Superdelegates want to see that Obama, who has struggled to extend his base beyond black voters and wealthy, educated whites, is able to compete against Republican John McCain for those swing voters in Pennsylvania and Ohio.

"I'll be interested to see how Sen. Obama's comments affected the race," said Montana's state party chairman, Dennis McDonald, who said he planned to sift through all of the exit poll data as he watched election results today from his cattle ranch.

The Clinton campaign signaled Monday that it would not be shy in arguing that nominating Obama would risk alienating certain white voters. In a conference call with reporters, campaign pollster Geoff Garin spoke in blunt terms about how the racial divide in Democratic contests -- with working-class whites clearly preferring Clinton over Obama -- makes her a stronger general election candidate.

"The Obama campaign has simply not done a very effective job connecting with blue-collar and middle-income voters, and they are the heart and soul of the Democratic Party," Garin said. He added later that Obama's "appeal among white voters typically has been among the people who are the most affluent" and best educated. It is unusual for the campaign to talk so directly about racial divisions among Democratic voters.

The delegates: Many superdelegates will be hard-pressed to vote for Clinton if she trails Obama among the so-called pledged delegates, those who are selected by the primaries and caucuses.

Even if Obama is thumped by 10 to 20 percentage points in Pennsylvania, Clinton would not pick up enough delegates there to cut substantially into Obama's lead. According to the Associated Press, Obama has 1,648.5 pledged delegates and superdelegates to Clinton's 1,509.5. A candidate needs 2,025 to clinch the nomination.
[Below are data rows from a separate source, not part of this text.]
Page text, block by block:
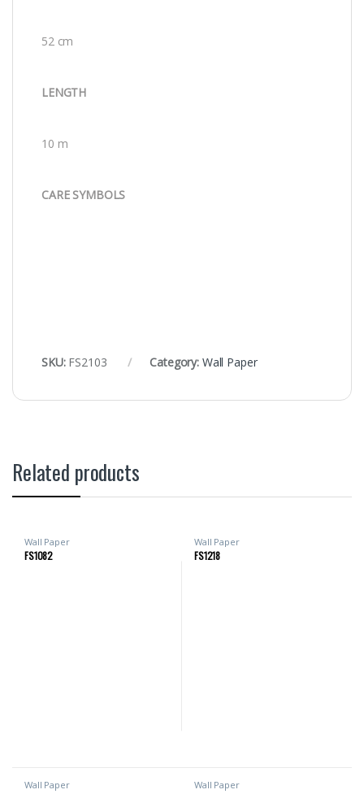
52 cm
LENGTH
10 m
CARE SYMBOLS
SKU: FS2103 Category: Wall Paper
Related products
Wall Paper
FS1082
Wall Paper
FS1218
Wall Paper Wall Paper
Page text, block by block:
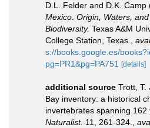
D.L. Felder and D.K. Camp
Mexico. Origin, Waters,
Biodiversity. Texas A&M
College Station, Texas.,
s://books.google.es/
pg=PR1&pg=PA751 [details]
additional source Trott, T.
Bay inventory: a historical
invertebrates spanning 162
Naturalist. 11, 261-324.,
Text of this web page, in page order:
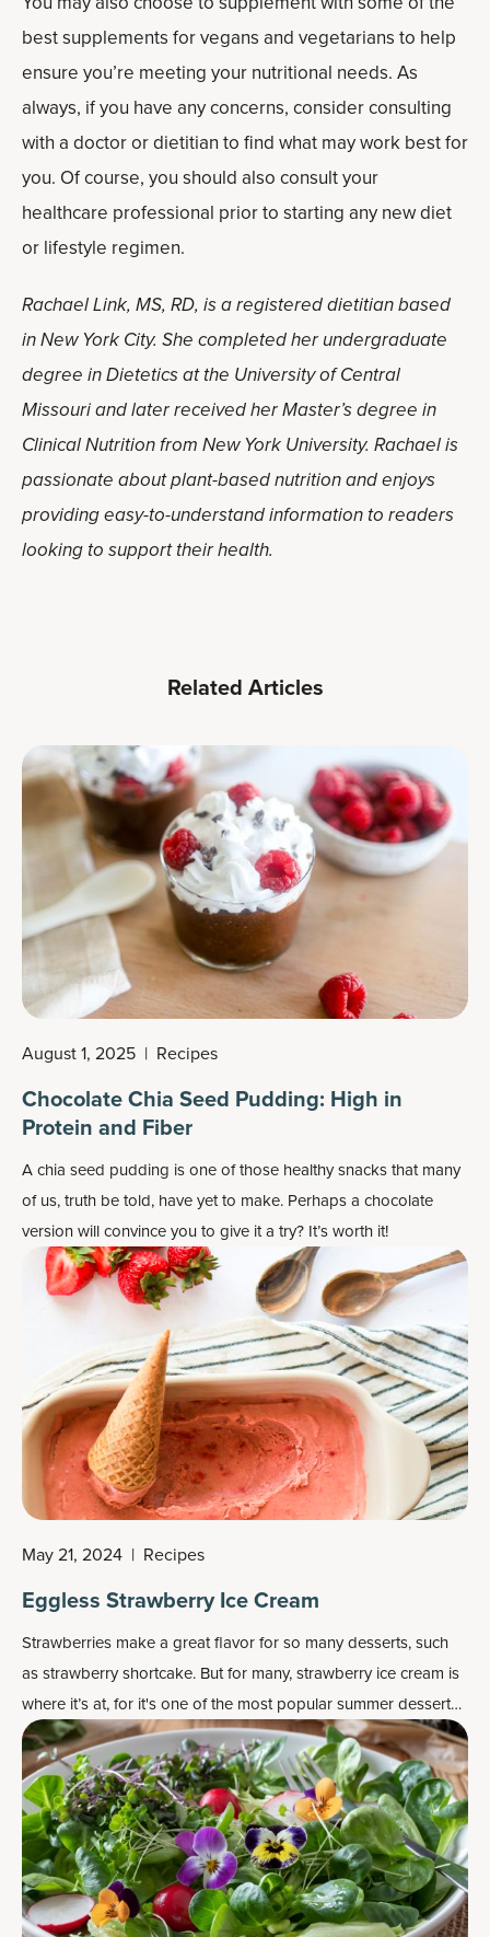
best supplements for vegans and vegetarians to help
ensure you’re meeting your nutritional needs. As
always, if you have any concerns, consider consulting
with a doctor or dietitian to find what may work best for
you. Of course, you should also consult your
healthcare professional prior to starting any new diet
or lifestyle regimen.
Rachael Link, MS, RD, is a registered dietitian based
in New York City. She completed her undergraduate
degree in Dietetics at the University of Central
Missouri and later received her Master’s degree in
Clinical Nutrition from New York University. Rachael is
passionate about plant-based nutrition and enjoys
providing easy-to-understand information to readers
looking to support their health.
Related Articles
August 1, 2025 | Recipes
Chocolate Chia Seed Pudding: High in
Protein and Fiber
A chia seed pudding is one of those healthy snacks that many
of us, truth be told, have yet to make. Perhaps a chocolate
version will convince you to give it a try? It’s worth it!
May 21, 2024 | Recipes
Eggless Strawberry Ice Cream
Strawberries make a great flavor for so many desserts, such
as strawberry shortcake. But for many, strawberry ice cream is
where it’s at, for it's one of the most popularsummer dessert
recipes.
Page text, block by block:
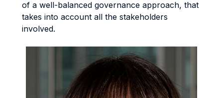
of a well-balanced governance approach, that
takes into account all the stakeholders
involved.
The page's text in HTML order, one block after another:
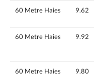
60 Metre Haies 9.62
60 Metre Haies 9.92
60 Metre Haies 9.80
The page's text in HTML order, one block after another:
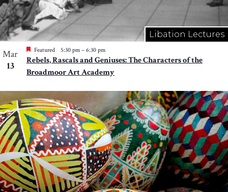
Libation Lectures
Mar
13
Featured 5:30 pm – 6:30 pm
Rebels, Rascals and Geniuses: The Characters of the
Broadmoor Art Academy
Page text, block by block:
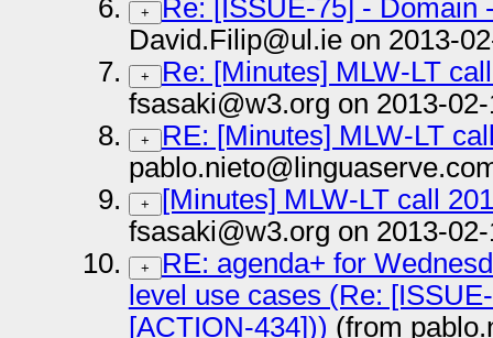
+
Re: [ISSUE-75] - Domain
David.Filip@ul.ie on 2013-
+
Re: [Minutes] MLW-LT
fsasaki@w3.org on 2013-
+
RE: [Minutes] MLW-LT
+
[Minutes] MLW-LT call
fsasaki@w3.org on 2013-02-
+
RE: agenda+ for
level use cases (Re:
[ACTION-434])) (from

Obama strategists said Monday that they expected to announce a series of additional endorsements by uncommitted superdelegates shortly after Pennsylvania votes. A strong showing by Obama in Pennsylvania would give superdelegates more comfort in coming forward, but a bad loss might send them back to the assessment stage.

The electability question: After a grueling, six-week campaign, Pennsylvania voters have the unusual job of picking between two bruised candidates.

Previous contests have focused on the electorate's excitement over each of these two history-making contenders, with some party elders even calling for the two to share the ticket in November. But during the course of the Pennsylvania primary, Obama faced criticism for his relationships with his pastor, the Rev. Jeremiah A. Wright Jr., and Bill Ayers, a onetime member of the Weather Underground; for not wearing a U.S. flag pin on his lapel; and for his comments about small-town voters, which some people took as elitist.

And Clinton took heat for exaggerating the danger she faced as first lady during a trip to Bosnia.

Each candidate increasingly has attacked the other for these perceived missteps. And the excitement of electing the first black president or the first female president in a Democratic landslide has turned to concern that the eventual nominee instead will limp into the fall campaign -- dragging his or her dirty laundry for every Republican ad maker and opposition researcher to see.

The question is whether these exchanges have turned off any sets of voters and diminished the eventual nominee's chances in the fall.

As Democratic strategist and uncommitted superdelegate Donna Brazile put it Monday, Pennsylvania might show whether the "tone and the tenor of the campaign has worn voters down."

Arizona superdelegate Don Bivens, who has not endorsed a candidate, said he would be watching the exit polls closely today to measure how each would do in his state in the general election.

"I do pay attention to the drilling down in the numbers," he said. "You look at how they will do in your own state and region: How did women come out, how did blacks come out, how did whites vote and Hispanics?"